S6, processing the whole slice image set based on the cancer probability distribution map to obtain a standardized automatic detection result.

The method for automatically detecting the cancer pathology image mainly comprises the steps of firstly extracting the foreground of a pathology full-slice image to obtain a foreground image, then carrying out block extraction on the foreground image to obtain a plurality of block images and corresponding labeling information, dividing the plurality of blocks into labeled blocks and unlabeled blocks, carrying out model training by adopting an EM model semi-supervised learning frame to obtain distribution probability of labeled data sets and distribution probability of unlabeled data sets, further obtaining a cancer probability distribution map, and finally obtaining a standardized automatic detection result.

According to the invention, by aiming at the automatic cancer region detection of the full-slice image pathological image, a semi-supervised algorithm framework based on expected maximization is provided, and aiming at limited data volume, more accurate pathological typing and grading of the cancer primary region tissue are realized.

Based on the above embodiment, step S2 in the method specifically includes:

In particular, for pathological full slice images (WSI), which typically contain billions of pixels, special processing is required to be input as an algorithm.
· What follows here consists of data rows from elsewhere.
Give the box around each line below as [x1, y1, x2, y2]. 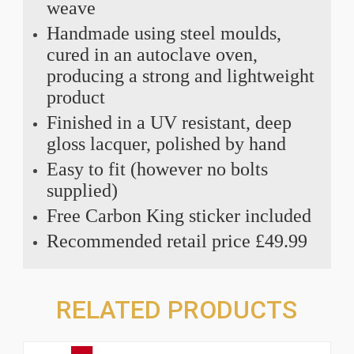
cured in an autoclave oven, [46, 43, 258, 65]
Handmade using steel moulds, [46, 22, 281, 43]
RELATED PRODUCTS [56, 294, 298, 325]
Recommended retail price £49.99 [46, 230, 307, 251]
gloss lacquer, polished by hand [46, 133, 286, 154]
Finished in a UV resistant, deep [46, 111, 292, 133]
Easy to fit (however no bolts [46, 158, 268, 179]
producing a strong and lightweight [46, 65, 314, 86]
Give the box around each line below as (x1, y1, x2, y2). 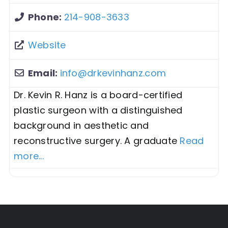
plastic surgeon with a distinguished (13, 103, 183, 117)
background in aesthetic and (13, 119, 149, 132)
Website (27, 38, 66, 51)
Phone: (27, 10, 64, 23)
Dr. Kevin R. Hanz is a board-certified (13, 88, 183, 101)
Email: (27, 66, 60, 79)
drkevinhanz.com (87, 66, 166, 79)
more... (13, 149, 44, 162)
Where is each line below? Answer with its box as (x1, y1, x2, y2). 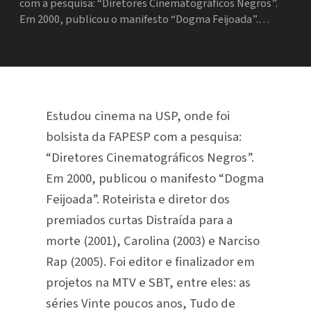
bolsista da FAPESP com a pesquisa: (45, 127, 242, 146)
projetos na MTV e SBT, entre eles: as (45, 273, 251, 292)
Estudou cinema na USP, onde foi (45, 106, 230, 125)
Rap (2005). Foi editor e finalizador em (45, 252, 255, 271)
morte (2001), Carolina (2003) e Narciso (45, 231, 260, 250)
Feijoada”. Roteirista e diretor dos (45, 190, 230, 208)
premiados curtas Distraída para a (45, 210, 233, 229)
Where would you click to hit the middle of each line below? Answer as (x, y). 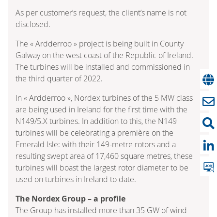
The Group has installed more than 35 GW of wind (101, 210)
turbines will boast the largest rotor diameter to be (102, 167)
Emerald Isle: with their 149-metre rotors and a (96, 144)
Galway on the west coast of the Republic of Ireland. (104, 55)
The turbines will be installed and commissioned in (103, 67)
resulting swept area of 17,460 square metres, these (104, 156)
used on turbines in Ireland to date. (76, 179)
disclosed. (33, 24)
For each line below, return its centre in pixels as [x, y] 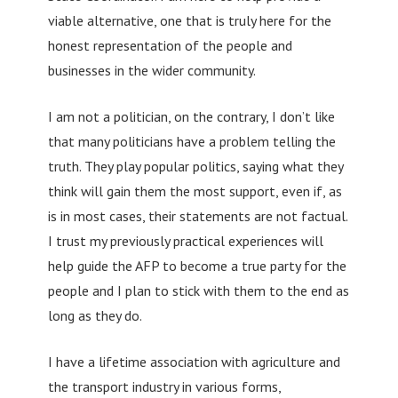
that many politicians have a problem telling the [191, 141]
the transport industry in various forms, [164, 386]
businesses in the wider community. [151, 70]
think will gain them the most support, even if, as [195, 191]
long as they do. [95, 315]
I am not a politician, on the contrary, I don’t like [191, 116]
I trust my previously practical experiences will [185, 240]
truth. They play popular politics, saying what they [195, 166]
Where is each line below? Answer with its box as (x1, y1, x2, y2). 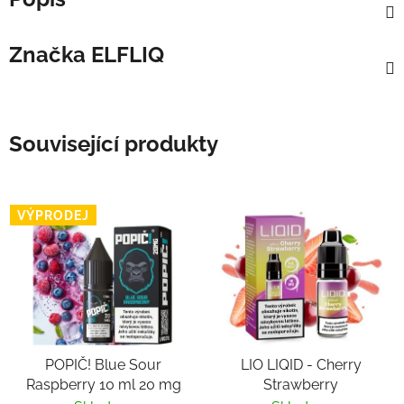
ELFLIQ (86, 41, 164, 68)
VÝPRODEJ (17, 207, 89, 223)
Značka (9, 41, 86, 68)
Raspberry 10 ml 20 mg (25, 376, 181, 394)
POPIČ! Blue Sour (45, 356, 161, 374)
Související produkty (9, 130, 218, 157)
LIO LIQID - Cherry (240, 356, 362, 374)
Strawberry (263, 376, 338, 394)
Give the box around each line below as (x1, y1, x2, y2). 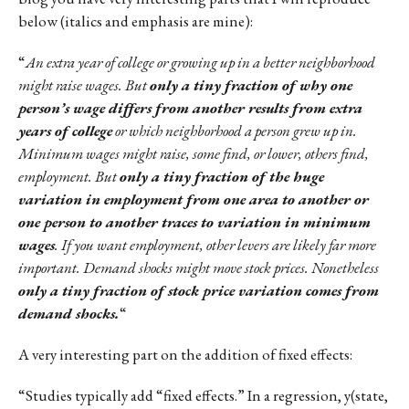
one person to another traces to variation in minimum (18, 211, 371, 232)
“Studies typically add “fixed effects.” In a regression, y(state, (18, 384, 388, 405)
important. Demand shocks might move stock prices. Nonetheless (18, 257, 379, 278)
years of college (18, 120, 112, 141)
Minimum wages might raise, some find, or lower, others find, (18, 142, 369, 163)
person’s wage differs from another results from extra (18, 97, 362, 118)
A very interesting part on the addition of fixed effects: (18, 343, 352, 364)
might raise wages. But (18, 74, 150, 95)
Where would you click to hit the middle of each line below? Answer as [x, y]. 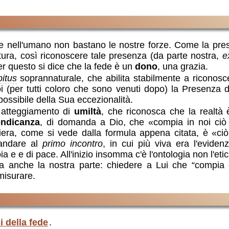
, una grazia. [182, 66]
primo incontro [73, 143]
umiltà [88, 111]
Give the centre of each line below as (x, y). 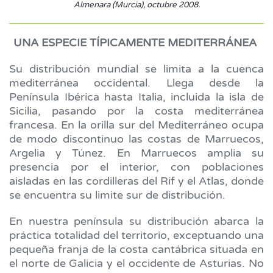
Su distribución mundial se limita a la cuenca (136, 69)
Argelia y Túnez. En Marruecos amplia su (136, 153)
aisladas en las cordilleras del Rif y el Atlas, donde (136, 181)
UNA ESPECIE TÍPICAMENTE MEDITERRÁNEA (135, 43)
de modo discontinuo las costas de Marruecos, (136, 139)
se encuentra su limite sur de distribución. (119, 195)
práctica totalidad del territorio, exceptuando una (136, 236)
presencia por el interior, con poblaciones (136, 167)
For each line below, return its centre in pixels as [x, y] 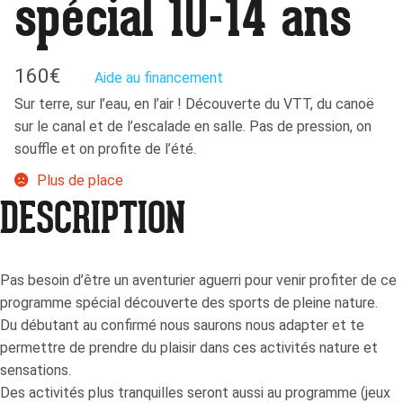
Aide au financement [159, 78]
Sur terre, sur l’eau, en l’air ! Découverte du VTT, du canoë [194, 104]
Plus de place [80, 180]
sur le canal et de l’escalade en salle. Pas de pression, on [193, 127]
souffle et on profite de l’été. [105, 149]
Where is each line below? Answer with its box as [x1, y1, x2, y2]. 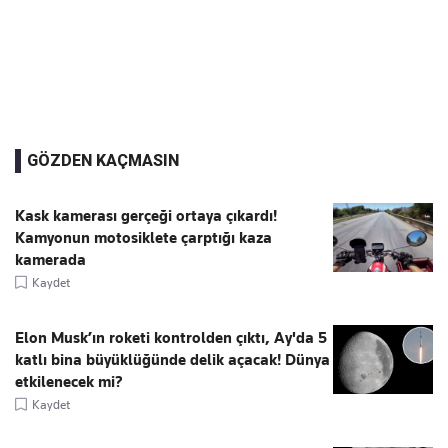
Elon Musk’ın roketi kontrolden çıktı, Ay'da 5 [15, 328, 327, 347]
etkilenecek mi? [15, 372, 123, 391]
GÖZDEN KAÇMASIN [27, 150, 179, 170]
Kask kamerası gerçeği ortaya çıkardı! [15, 206, 277, 225]
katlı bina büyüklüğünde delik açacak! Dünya [15, 350, 330, 369]
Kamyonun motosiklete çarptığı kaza [15, 228, 272, 247]
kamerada [15, 250, 86, 269]
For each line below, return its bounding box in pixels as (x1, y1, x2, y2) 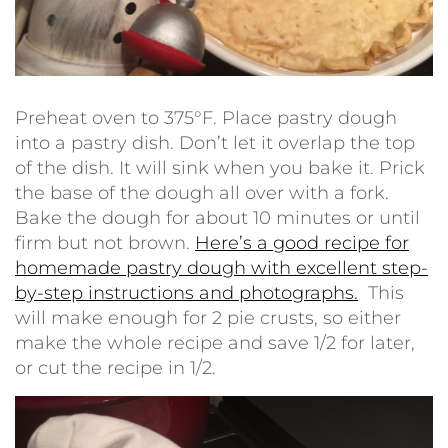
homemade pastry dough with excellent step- (15, 256, 428, 279)
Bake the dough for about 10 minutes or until (15, 206, 420, 229)
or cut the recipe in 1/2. (15, 356, 216, 379)
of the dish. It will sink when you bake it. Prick (15, 156, 425, 179)
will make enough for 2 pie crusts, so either (15, 306, 401, 329)
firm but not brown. (15, 231, 195, 254)
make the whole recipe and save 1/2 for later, (15, 331, 415, 354)
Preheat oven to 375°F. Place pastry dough (15, 106, 397, 129)
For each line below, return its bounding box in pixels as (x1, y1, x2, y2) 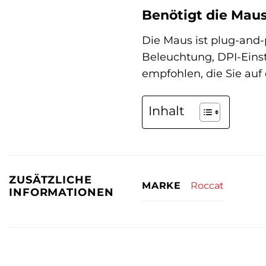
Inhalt (148, 103, 185, 119)
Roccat (190, 180, 224, 192)
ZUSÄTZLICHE (9, 173, 92, 186)
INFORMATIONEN (9, 185, 114, 198)
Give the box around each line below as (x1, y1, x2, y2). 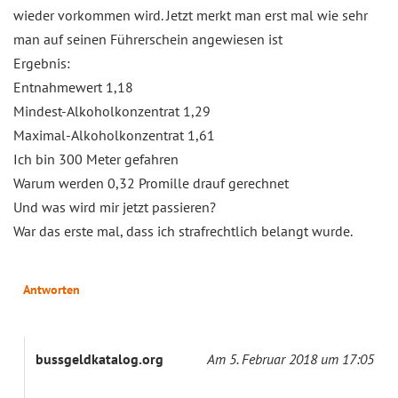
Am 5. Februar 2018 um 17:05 (207, 349, 374, 368)
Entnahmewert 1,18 (13, 77, 133, 96)
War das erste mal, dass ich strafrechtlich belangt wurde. (13, 221, 353, 240)
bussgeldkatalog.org (36, 349, 163, 368)
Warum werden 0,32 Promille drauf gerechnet (13, 173, 289, 192)
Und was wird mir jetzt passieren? (13, 197, 216, 216)
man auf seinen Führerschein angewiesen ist (13, 29, 283, 48)
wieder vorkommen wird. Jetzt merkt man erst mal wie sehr (13, 5, 368, 24)
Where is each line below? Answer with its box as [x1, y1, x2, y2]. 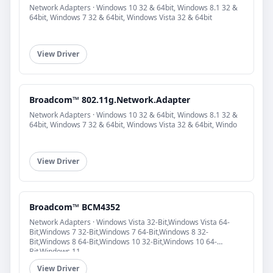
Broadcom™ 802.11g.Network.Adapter [29, 94, 190, 106]
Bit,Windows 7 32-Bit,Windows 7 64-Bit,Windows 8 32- [29, 227, 208, 238]
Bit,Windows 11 [29, 246, 80, 257]
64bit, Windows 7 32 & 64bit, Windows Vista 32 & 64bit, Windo [29, 119, 237, 130]
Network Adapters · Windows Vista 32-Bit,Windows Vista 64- [29, 217, 230, 228]
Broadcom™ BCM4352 [29, 201, 120, 213]
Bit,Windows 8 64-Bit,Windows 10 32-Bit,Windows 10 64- [29, 236, 217, 247]
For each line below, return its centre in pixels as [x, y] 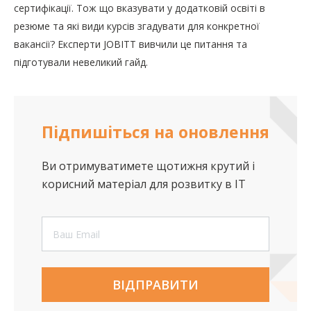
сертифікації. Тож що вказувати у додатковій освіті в [140, 8]
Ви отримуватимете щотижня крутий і [148, 166]
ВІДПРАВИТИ [155, 285]
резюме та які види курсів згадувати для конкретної [137, 26]
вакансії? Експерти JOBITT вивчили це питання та [131, 44]
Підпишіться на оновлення [155, 132]
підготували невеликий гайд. [81, 62]
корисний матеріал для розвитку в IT [144, 184]
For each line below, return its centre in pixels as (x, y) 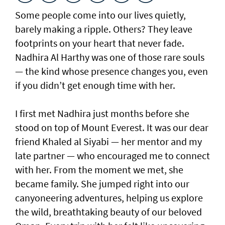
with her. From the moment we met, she (99, 169)
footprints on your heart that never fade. (100, 43)
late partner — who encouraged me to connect (113, 155)
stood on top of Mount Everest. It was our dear (112, 127)
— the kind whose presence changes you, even (111, 71)
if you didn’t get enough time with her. (95, 85)
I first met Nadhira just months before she (102, 113)
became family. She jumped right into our (102, 183)
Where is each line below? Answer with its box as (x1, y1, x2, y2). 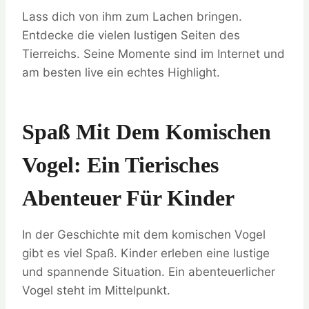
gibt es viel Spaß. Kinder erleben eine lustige (22, 246, 270, 261)
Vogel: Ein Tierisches (22, 152, 219, 178)
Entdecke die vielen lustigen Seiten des (22, 28, 240, 43)
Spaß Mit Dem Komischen (22, 119, 271, 145)
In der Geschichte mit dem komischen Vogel (22, 228, 266, 242)
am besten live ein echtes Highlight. (22, 66, 220, 80)
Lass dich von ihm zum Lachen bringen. (22, 10, 242, 24)
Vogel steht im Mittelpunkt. (22, 283, 170, 298)
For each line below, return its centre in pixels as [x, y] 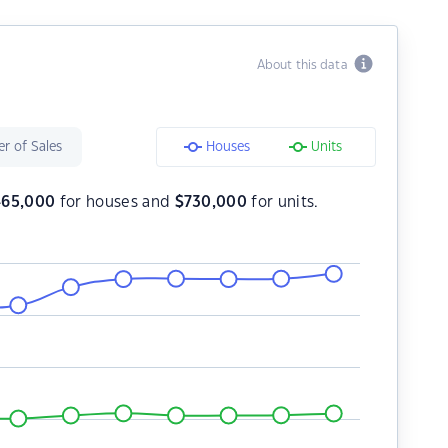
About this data [305, 65]
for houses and [115, 202]
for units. [283, 202]
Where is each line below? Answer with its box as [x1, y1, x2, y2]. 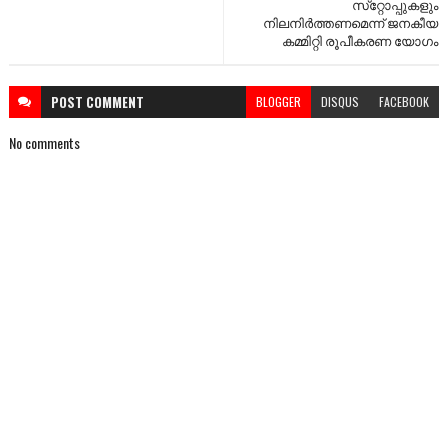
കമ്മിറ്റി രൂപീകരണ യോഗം [282, 30, 439, 51]
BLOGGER [256, 93, 302, 111]
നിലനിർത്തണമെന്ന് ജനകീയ [263, 12, 439, 33]
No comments [8, 132, 80, 154]
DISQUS [321, 93, 360, 111]
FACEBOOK [379, 93, 430, 111]
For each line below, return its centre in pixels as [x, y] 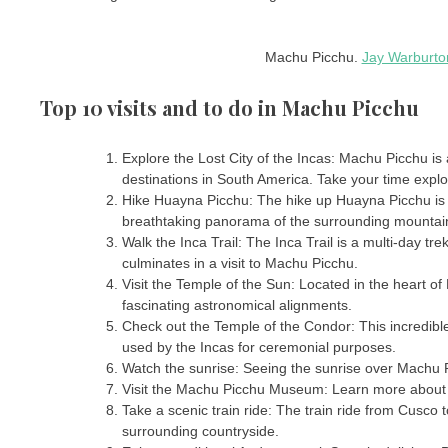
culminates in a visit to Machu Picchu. [240, 262]
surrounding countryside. [200, 430]
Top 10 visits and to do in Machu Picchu [229, 108]
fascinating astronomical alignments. [237, 304]
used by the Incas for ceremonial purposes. [259, 346]
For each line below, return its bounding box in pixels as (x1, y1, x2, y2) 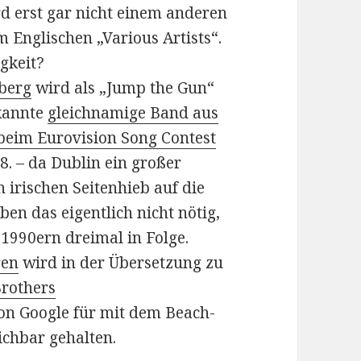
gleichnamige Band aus (48, 102, 219, 124)
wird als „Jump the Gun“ (31, 77, 215, 99)
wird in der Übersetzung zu (19, 252, 224, 274)
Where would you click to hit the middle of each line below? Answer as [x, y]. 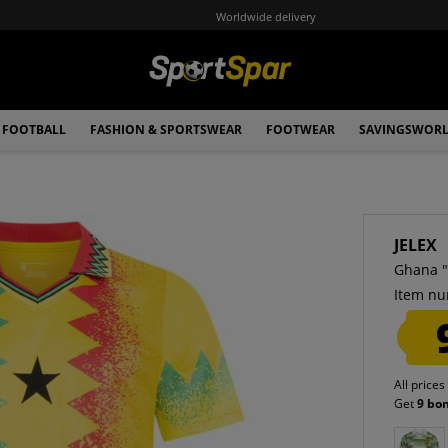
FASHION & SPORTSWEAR [166, 129]
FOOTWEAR [300, 129]
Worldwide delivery [265, 16]
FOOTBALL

Since WSI contains large areas of background, which do not contain any tissue features, clipping WSI directly results in the introduction of many invalid samples. Therefore, it is necessary to remove the background portion of the WSI, extract a region of interest (ROI), and perform a process such as clipping. Experiments show that the common prospect extraction method, such as Ostu, can not effectively extract sparse tissue regions from WSI. In order to effectively extract the sparse tissue region, the invention provides a prospect extraction algorithm based on a Kruskal method. For a given WSI, firstly, an undirected graph G (V, E) is constructed, in the undirected graph G, each node V _i,j epsilon V corresponds to a pixel point, an edge set E= { (V _i,j,v_i+1,j),(v_i,j,v_i,j+1),(v_i,j,v_i-1,j),(v_i,j,v_i,j-1) } corresponds to the connection between adjacent pixels, the weight of an edge is set to W (V _i,j,v_i+1,j)＝||v_i,j-v_i+1,j |and then the minimum spanning tree T is calculated by using a Kruskal algorithm, then the edge with the weight larger than a specific threshold value (the threshold value is set to 100 in an experiment) is deleted from the T, a series of subtrees (such as T ₁,T₂,…,T_n) can be obtained by deleting the edge, the RGB average value (such as RGB (T ₁),RGB(T₂),…,RGB(T_n)) is calculated based on the obtained subtrees, so that the maximum value u of the RGB average value is obtained, then the RGB average value of the subtrees is compared, and if the RGB average value is larger than u-45, the edge is defined as the background.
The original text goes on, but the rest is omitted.